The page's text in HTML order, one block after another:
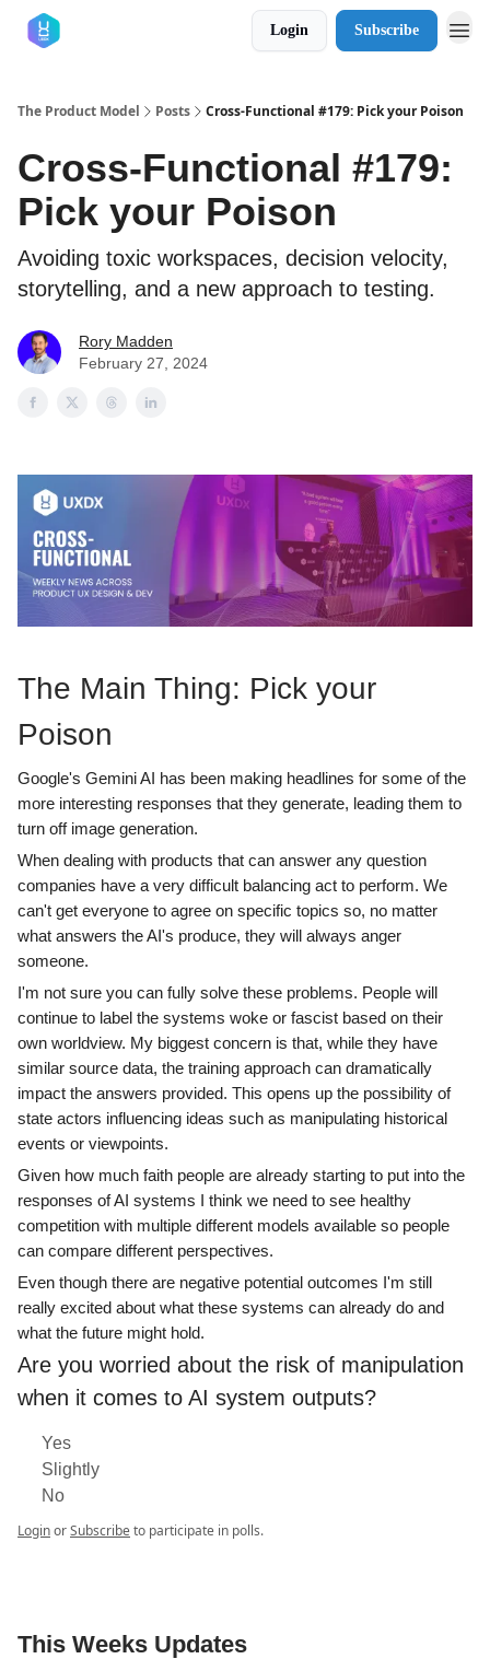
Login Subscribe
The Product Model Posts Cross-Functional #179: Pick your Poison
Cross-Functional #179:
Pick your Poison
Avoiding toxic workspaces, decision velocity,
storytelling, and a new approach to testing.
Rory Madden
February 27, 2024
The Main Thing: Pick your
Poison
Google's Gemini AI has been making headlines for some of the
more interesting responses that they generate, leading them to
turn off image generation.
When dealing with products that can answer any question
companies have a very difficult balancing act to perform. We
can't get everyone to agree on specific topics so, no matter
what answers the AI's produce, they will always anger
someone.
I'm not sure you can fully solve these problems. People will
continue to label the systems woke or fascist based on their
own worldview. My biggest concern is that, while they have
similar source data, the training approach can dramatically
impact the answers provided. This opens up the possibility of
state actors influencing ideas such as manipulating historical
events or viewpoints.
Given how much faith people are already starting to put into the
responses of AI systems I think we need to see healthy
competition with multiple different models available so people
can compare different perspectives.
Even though there are negative potential outcomes I'm still
really excited about what these systems can already do and
what the future might hold.
Are you worried about the risk of manipulation
when it comes to AI system outputs?
Yes
Slightly
No
LoginorSubscribeto participate in polls.
This Weeks Updates

::::

Omit the pictures and give the material again, exactly and in full.

The page's text in HTML order, one block after another:
Login Subscribe
The Product Model Posts Cross-Functional #179: Pick your Poison
Cross-Functional #179:
Pick your Poison
Avoiding toxic workspaces, decision velocity,
storytelling, and a new approach to testing.
Rory Madden
February 27, 2024
The Main Thing: Pick your
Poison
Google's Gemini AI has been making headlines for some of the
more interesting responses that they generate, leading them to
turn off image generation.
When dealing with products that can answer any question
companies have a very difficult balancing act to perform. We
can't get everyone to agree on specific topics so, no matter
what answers the AI's produce, they will always anger
someone.
I'm not sure you can fully solve these problems. People will
continue to label the systems woke or fascist based on their
own worldview. My biggest concern is that, while they have
similar source data, the training approach can dramatically
impact the answers provided. This opens up the possibility of
state actors influencing ideas such as manipulating historical
events or viewpoints.
Given how much faith people are already starting to put into the
responses of AI systems I think we need to see healthy
competition with multiple different models available so people
can compare different perspectives.
Even though there are negative potential outcomes I'm still
really excited about what these systems can already do and
what the future might hold.
Are you worried about the risk of manipulation
when it comes to AI system outputs?
Yes
Slightly
No
LoginorSubscribeto participate in polls.
This Weeks Updates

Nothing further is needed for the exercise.